В какой-то момент одна моя знакомая, театральный критик, сказала мне, что с точки зрения людей, связанных с буддизмом, Шекспир — это Бодхисатва, тот, кто открывает людям некие пути и тем самым дает направление, по которому они могут идти. Бодхисатва — еще не Будда, не Просветленный, но тот, кто к нему приближается. Мысль меня заинтересовала, я уехал в ашрам к дзен-буддистам, провел там в молчании шесть недель, и для меня это был поразительный опыт. С тех пор я иду по этому пути, понимая, что та составляющая буддизма, которую мы называем медитацией, важна для духовной организации жизни каждого человека, а в театре она важна особенно, потому что в конечном счете то, что происходит на сцене, своего рода медитация. Погружаешься в некий образ, находишь в себе созвучие ему и экстраполируешь вовне. Театр существует в мире слов. Когда актер и зритель слышат одинаковые слова — самые элементарные, допустим, «отец» или «мать», в этот момент у каждого человека (и у того, кто на сцене, и у того, кто в зале) возникают собственные образы, внутри начинается свой фильм. И эти одновременно возникающие образы, связанные с посылом, идущим от актера, повторяют в каком-то смысле сам принцип медитации, принцип духовного погружения в первоосновы бытия.
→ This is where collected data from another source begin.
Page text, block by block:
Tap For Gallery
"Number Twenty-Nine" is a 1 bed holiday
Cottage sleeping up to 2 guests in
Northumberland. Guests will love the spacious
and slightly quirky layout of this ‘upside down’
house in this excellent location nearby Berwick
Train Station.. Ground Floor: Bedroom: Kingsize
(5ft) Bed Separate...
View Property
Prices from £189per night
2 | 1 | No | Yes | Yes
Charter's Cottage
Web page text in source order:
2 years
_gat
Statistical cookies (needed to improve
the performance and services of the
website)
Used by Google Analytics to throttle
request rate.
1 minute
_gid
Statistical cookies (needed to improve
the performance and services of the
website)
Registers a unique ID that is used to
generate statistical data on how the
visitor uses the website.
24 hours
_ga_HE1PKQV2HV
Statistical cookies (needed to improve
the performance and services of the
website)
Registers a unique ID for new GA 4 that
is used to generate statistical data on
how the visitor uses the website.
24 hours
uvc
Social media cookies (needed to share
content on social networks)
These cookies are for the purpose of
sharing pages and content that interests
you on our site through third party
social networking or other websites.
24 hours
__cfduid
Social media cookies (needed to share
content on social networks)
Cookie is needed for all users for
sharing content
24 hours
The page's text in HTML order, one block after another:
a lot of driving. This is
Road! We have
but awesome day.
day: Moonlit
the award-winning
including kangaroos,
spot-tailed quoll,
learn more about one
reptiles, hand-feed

— Связана ли ваша фамилия с героем эпоса Вольфрама фон Эшенбаха и оперы Вагнера?
— Она связана с Парсифалем. Дослов-но: тот, кто на коне. Это кельтское имя, которое когда-то перекочевало во Францию. Мой отец составлял наше генеалогическое древо и наткнулся в своих изысканиях на упоминание о нашем предке, который служил в армии Наполеона и занимался лошадьми. А по наполеоновскому закону солдаты, женившиеся на женщинах с «оккупированных» территорий, получали там землю. Наш предок женился на бельгийской женщине и там осел. Во Франции фамилия звучала как Парсиваль, а в Германии — Парсифаль. В России меня Персифальским называют. (Смеется.) В любом случае всегда и везде пишут неправильно.
— Понимаю, что нелепо задавать этот вопрос буддисту, но все же спрошу: вы верите, что мир переменится к лучшему?
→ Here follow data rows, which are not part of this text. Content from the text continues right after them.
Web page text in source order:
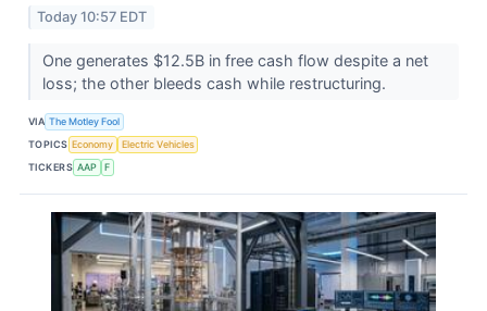
Today 10:57 EDT
One generates $12.5B in free cash flow despite a net
loss; the other bleeds cash while restructuring.
VIA The Motley Fool
TOPICS Economy
Electric Vehicles
TICKERS AAP F
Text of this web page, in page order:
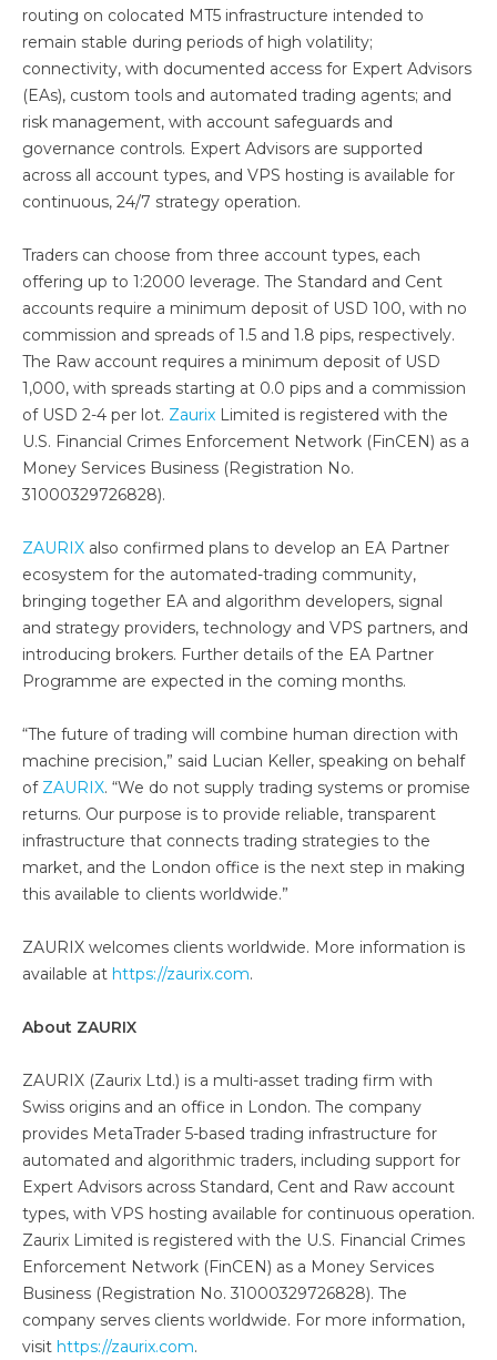
routing on colocated MT5 infrastructure intended to
remain stable during periods of high volatility;
connectivity, with documented access for Expert Advisors
(EAs), custom tools and automated trading agents; and
risk management, with account safeguards and
governance controls. Expert Advisors are supported
across all account types, and VPS hosting is available for
continuous, 24/7 strategy operation.
Traders can choose from three account types, each
offering up to 1:2000 leverage. The Standard and Cent
accounts require a minimum deposit of USD 100, with no
commission and spreads of 1.5 and 1.8 pips, respectively.
The Raw account requires a minimum deposit of USD
1,000, with spreads starting at 0.0 pips and a commission
of USD 2-4 per lot. Zaurix Limited is registered with the
U.S. Financial Crimes Enforcement Network (FinCEN) as a
Money Services Business (Registration No.
31000329726828).
ZAURIX also confirmed plans to develop an EA Partner
ecosystem for the automated-trading community,
bringing together EA and algorithm developers, signal
and strategy providers, technology and VPS partners, and
introducing brokers. Further details of the EA Partner
Programme are expected in the coming months.
“The future of trading will combine human direction with
machine precision,” said Lucian Keller, speaking on behalf
of ZAURIX. “We do not supply trading systems or promise
returns. Our purpose is to provide reliable, transparent
infrastructure that connects trading strategies to the
market, and the London office is the next step in making
this available to clients worldwide.”
ZAURIX welcomes clients worldwide. More information is
available at https://zaurix.com.
About ZAURIX
ZAURIX (Zaurix Ltd.) is a multi-asset trading firm with
Swiss origins and an office in London. The company
provides MetaTrader 5-based trading infrastructure for
automated and algorithmic traders, including support for
Expert Advisors across Standard, Cent and Raw account
types, with VPS hosting available for continuous operation.
Zaurix Limited is registered with the U.S. Financial Crimes
Enforcement Network (FinCEN) as a Money Services
Business (Registration No. 31000329726828). The
company serves clients worldwide. For more information,
visit https://zaurix.com.
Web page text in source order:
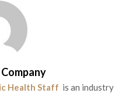
Health Staff is an industry
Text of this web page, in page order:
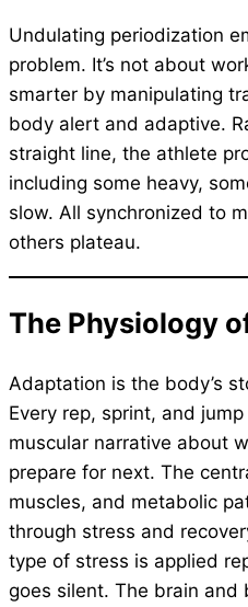
Undulating periodization
problem. It’s not about
smarter by manipulating
body alert and adaptive.
straight line, the athlete
including some heavy,
slow. All synchronized to
others plateau.
The Physiology
Adaptation is the body’s
Every rep, sprint, and
muscular narrative about
prepare for next. The
muscles, and metabolic
through stress and
type of stress is applied
goes silent. The brain and
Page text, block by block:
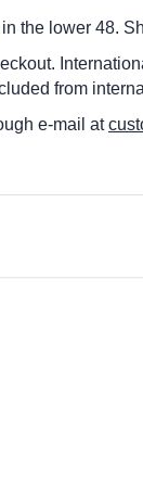
the lower 48.
from
e-mail at
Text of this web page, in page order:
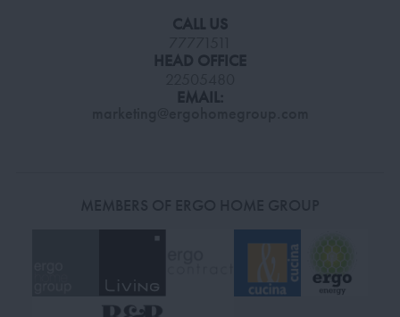
CALL US
HEAD OFFICE
EMAIL:

— На это трудно ответить, особенно учитывая мое мировоззрение. В мире не бывает ничего лучше или хуже. Мир всегда саморегулируется: сегодня хуже, значит, завтра выровняется. Будет найден противовес. Инь и ян всегда уравновешивают друг друга. В самом ощущении, что мир чудовищен и безобразен, уже заложена необходимость поискать что-то противоположное. Все проблемы, которые нас волнуют, существуют давно. Примером тому — история театра. Из старинных пьес мы видим: проблемы — те же. Любовь, ненависть, инцест, убийства… Трудно сказать, будет ли когда-нибудь лучше. Конечно, ХХ век был ужасным: такого числа войн не знало ни одно столетие. Но если посмотреть с другой стороны, мы увидим, что сегодня в мире треть человечества не голодает, имеет возможность отправить детей в школу. Всего одна треть, но это больше, чем было раньше. Человеческая жизнь очень коротка, трудно найти противовес всему ужасному в рамках отпущенного нам времени. Поэтому я занимаюсь йогой, поэтому я буддист: позиция, что все выровняется, помогает выжить.
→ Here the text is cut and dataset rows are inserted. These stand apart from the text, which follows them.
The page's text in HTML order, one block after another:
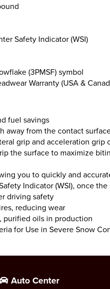
Safety Indicator (WSI)
(3PMSF) symbol
Warranty (USA &
fuel savings
away from the contact
grip and acceleration grip
the surface to maximize
you to quickly and
Indicator (WSI), once
driving safety
reducing wear
purified oils in production
for Use in Severe Snow
Auto Center
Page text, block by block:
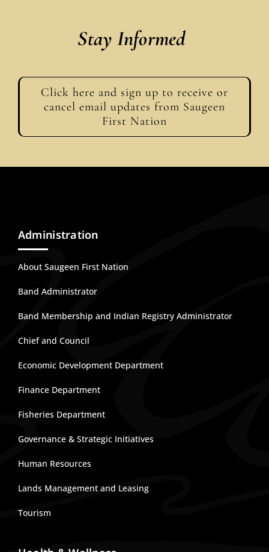
Stay Informed
Click here and sign up to receive or
cancel email updates from Saugeen
First Nation
Administration
About Saugeen First Nation
Band Administrator
Band Membership and Indian Registry Administrator
Chief and Council
Economic Development Department
Finance Department
Fisheries Department
Governance & Strategic Initiatives
Human Resources
Lands Management and Leasing
Tourism
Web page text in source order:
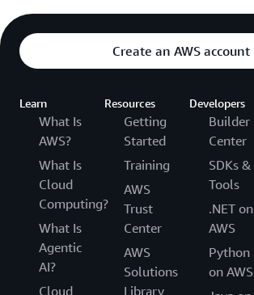
Create an AWS account
Learn
What Is
AWS?
What Is
Cloud
Computing?
What Is
Agentic
AI?
Cloud
Resources
Getting
Started
Training
AWS
Trust
Center
AWS
Solutions
Library
Developers
Builder
Center
SDKs &
Tools
.NET on
AWS
Python
on AWS
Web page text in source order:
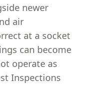
newer
air
at a socket
can become
operate as
Inspections
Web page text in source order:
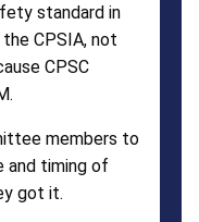
standard in
CPSIA, not
CPSC
members to
and timing of
got it.

— Сейчас многие российские театральные критики превозносят немецкий театр, называют его «интеллектуальным» и ставят его в пример русскому театру. Что скажете?
— Интеллектуальный немецкий театр… (Смеется.) Я думаю, что это неверное суждение. Немецкий театр на протяжении довольно долгого времени пытается найти свою идентичность. Театр направлен на перемалывание собственного прошлого. Немецкий театр пробует сконцентрировать внимание на индивидууме, чтобы понять, как отдельная личность, соединяясь с другими, может (или не может) влиять на то, что происходит в обществе, то есть — на проблеме взаимодействия, соединения отдельных людей в общество. Интеллектуальная составляющая, конечно, присутствует. Но по театру «Талия», по росту числа зрителей (у нас их сейчас на 50 тысяч больше, чем в прежние годы) мы видим, что люди приходят сюда не в поиске интеллектуального материала, они приходят за эмоциями, за чувствами. В спектакле «Каждый умирает в одиночку» показана жизнь Берлина во время Второй мировой войны. Мы видим людей, которые, как крысы, попали в ловушку и не могут из нее выбраться. Удивительно, но именно с этой постановки в Германии начался настоящий всплеск популярности Ганса Фаллады, отношение к которому после войны было весьма скептическим. Он не был запрещен, но люди стеснялись его читать. Это было нежелательное чтение, потому что он позволяет себе, описывая жизнь предвоенной и военной эпохи, говорить не о политике, а о любви. Он не стремится к тому, чтобы осуждать, чтобы расставить правильные идеологические акценты, он создает образы, чтобы зрители могли испытывать сочувствие, сопереживать действующим лицам. В спектакле показаны отношения людей, живущих в Берлине — городе-символе Германии — в годы войны, но мы видим на сцене не «нацистов-нацистов», а тех, кто любит, страдает… Каждый зритель в зале узнает в этих персонажах своих дедушек или бабушек. Сопереживание привлекает публику, ей важно не осмысление, но именно сочувствие тем, кто оказался в такой ситуации.
— Значит, вас не смущают зрители, которые плачут на спектаклях?
— Совершенно не смущают! Мне кажется, это связано с многовековой историей театра. Он и существует так долго, потому что это особая форма солидарного общения. В темном зале собираются люди, смотрят на сцену и узнают себя (в образе, в слове, в эмоции). Это позволяет людям, которые постоянно находятся в напряжении, от этого внутреннего напряжения избавиться, испытать катарсис. Тем самым человек освобождается, очищается. Тут тоже есть созвучность буддизму.
Театр — уникальная форма. Это не телевидение, не кино, где есть физическая граница между тобой и экраном. В театре зритель оказывается лицом к лицу, эмоцией к эмоции, мыслью к мысли с другими людьми. Это взаимодействие может быть очень сильным, в том числе и разрушительным. Из этого сгустка энергии может родиться революция. Мне кажется, что театр — это особое пространство, которое находится за пределами политики, идеологии, разных догм, очевидных истин. В это пространство человек отправляется, когда он чего-то не знает. А театр — это пространство незнания. Массмедиа через систему тиражируемых образов навязывают нам определенные представления о том, что хорошо, а что плохо. Это все — ложь, все это понимают. И понимая это, приходят в театр, в общее пространство незнания, в надежде, что хотя бы здесь будут заданы вопросы, которые волнуют тебя точно так же, как того, кто стоит на сцене. Вопросы, на которые, быть может, сообща будет найден ответ.